123445678 45612 11 Steve Smith 11012015 16 1001 Main Street GA 7 Atlanta 30553
The number of fields is fixed, the number of fixed field lengths and variable field lengths varies. I was trying to figure out how to start processing the file and the first 10 fields are of fixed length, and then the variable ones start and are mixed in with some fixed fields.
I am thinking to do something such as an array, or hash to have the field name and maybe the type of field.
ssn,empNo,ncEmpName,empName,hireDate,ncAddr,addr,state,ncCity,city,zip (nc=number of characters)
f,f,v,d,f,v,d,f,v,d,f (f -fixed, v-stating characters for next field which is variable, d - data of the variable field)
I would then run a subroutine based on if the field is fixed, variable, or data, but then need some method to set the remaining characters to continue processing
The reading of the first fixed fields is simple, reading the first field that contains the number of characters of the next variable field is also simple. Such as in my example it is easy to read ssn empNo ncEmpName...then My thoughts were to start processing the next as an single character array, and when I know the number of characters such as 11, I would pull those characters for the field, so then I am not sure how to read the reaminder of the data as a new field for input to continue processing.
Sorry, this is likely pretty vague what I am trying to describe. I am looking for some suggestions of how to process, such as using single character array and start processing data that way, or if there are some other methods I am likely not familiar with.
Re: How to process variables length fields in delimited file.
by liverpole (Monsignor) on Oct 06, 2016 at 02:03 UTC
|
Hi dbach355,
My first approach would be to define, programmatically (ie. with a data structure), what the input file contains on each line.
Once that's in a script, you run it and prove to yourself that your data does in fact behave as expected.
Since each line is made up of space-delimited items, but some of them are count-prefixed, you could
define your line format with an array containing an array reference for each item.

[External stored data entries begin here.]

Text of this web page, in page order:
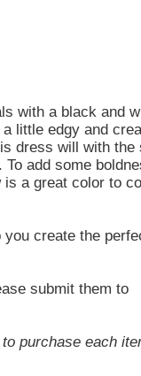
with a black and
little edgy and
dress will with the
To add some
a great color to
create the
submit them to
purchase each
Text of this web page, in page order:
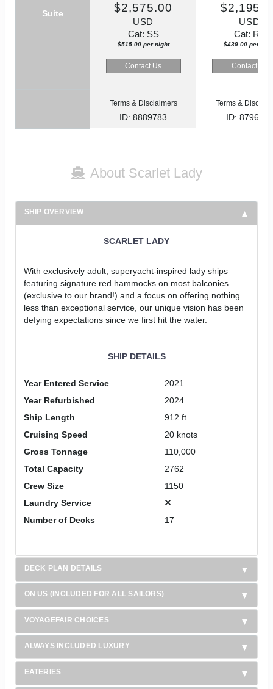
Suite $2,575.00
USD
Cat: SS
$515.00 per night
USD
Cat: RZ
$439.00 per
Contact Us Contact Us
Terms & Disclaimers
ID: 8889783
Terms &
ID: 8796220
About Scarlet Lady
SHIP OVERVIEW
SCARLET LADY
With exclusively adult, superyacht-inspired lady ships
featuring signature red hammocks on most balconies
(exclusive to our brand!) and a focus on offering nothing
less than exceptional service, our unique vision has been
defying expectations since we first hit the water.
SHIP DETAILS
Year Entered Service
2021
Year Refurbished
2024
Ship Length
912 ft
Cruising Speed
20 knots
Gross Tonnage
110,000
Total Capacity
2762
Crew Size
1150
Laundry Service
Number of Decks
17
DECK PLAN DETAILS
ON US (INCLUDED FOR ALL SAILORS)
VOYAGEFAIR CHOICES
ALWAYS INCLUDED LUXURY
EATERIES
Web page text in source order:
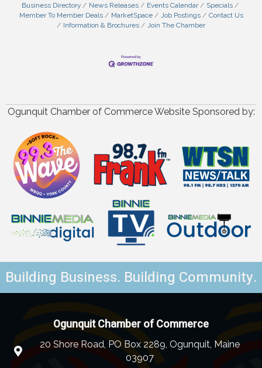
Business Directory News Releases Events Calendar
Specials
Member To Member Deals
MarketSpace Job Postings
Contact Us
Information & Brochures
Join The Chamber
Ogunquit Chamber of Commerce Website Sponsored by:
Building Business. Building Community.
Ogunquit Chamber of Commerce
20 Shore Road, PO Box 2289, Ogunquit, Maine
03907

Each array reference
would hold the LABEL of the item (eg. 'ssn' for social-security, 'emp_num' for employee number, etc.), and
a compiled regular expression (that's the qr/.../ syntax) used to parse the item.

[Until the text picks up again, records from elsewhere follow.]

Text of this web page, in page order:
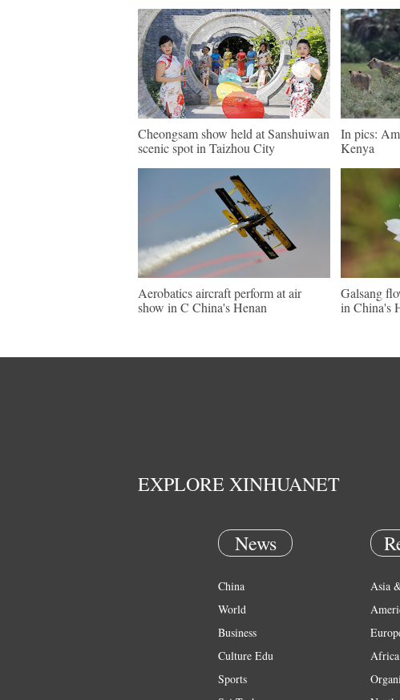
Cheongsam show held at Sanshuiwan
scenic spot in Taizhou City
In pics:
Kenya
Aerobatics aircraft perform at air
show in C China's Henan
Galsang
in China's
EXPLORE XINHUANET
News
China
World
Business
Culture Edu
Sports
Asia
Africa
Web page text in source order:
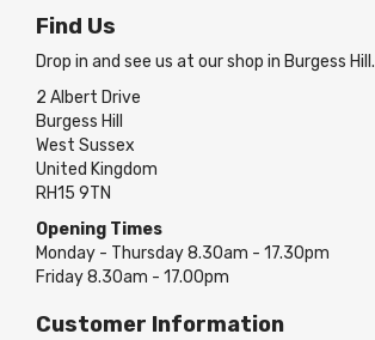
Find Us
Drop in and see us at our shop in Burgess Hill.
2 Albert Drive
Burgess Hill
West Sussex
United Kingdom
RH15 9TN
Opening Times
Monday - Thursday 8.30am - 17.30pm
Friday 8.30am - 17.00pm
Customer Information
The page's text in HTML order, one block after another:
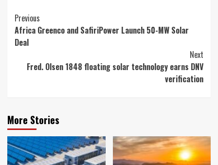
Continue
Reading
Previous
Africa Greenco and SafiriPower Launch 50-MW Solar
Deal
Next
Fred. Olsen 1848 floating solar technology earns DNV
verification
More Stories
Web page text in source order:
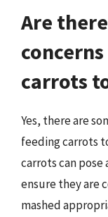
Are
carrots
Yes, there are
feeding carrots
carrots can pose
ensure they are
mashed
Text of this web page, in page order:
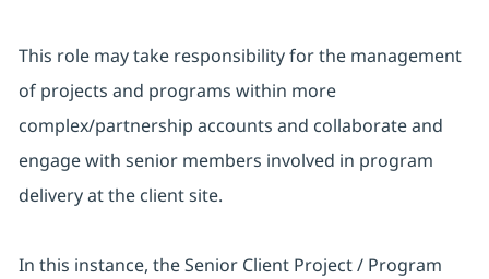
This role may take responsibility for the management
of projects and programs within more
complex/partnership accounts and collaborate and
engage with senior members involved in program
delivery at the client site.
In this instance, the Senior Client Project / Program

In cases where the item is prefixed with a count, specifying the length of the item, you could use a
string like 'COUNT' instead of a regex.
Here's an example for what you've defined:
my @line_format = (
[ 'ssn', qr/(\d{9})/ ],
[ 'emp_num', qr/(\d+)/ ],
[ 'emp_name', 'COUNT' ],
[ 'hire_date', qr/(\d{8})/ ],
[ 'city', 'COUNT' ],
[ 'state', qr/([A-Z]{2})/ ],
[ 'city', 'COUNT' ],
[ 'zip', qr/(\d{5})/ ],
);
Then you write a subroutine parse_line that you call for each line of your input file.
(I would also pass in the line number, in case the line doesn't match your formula, so you can
die with an error saying which line was invalid).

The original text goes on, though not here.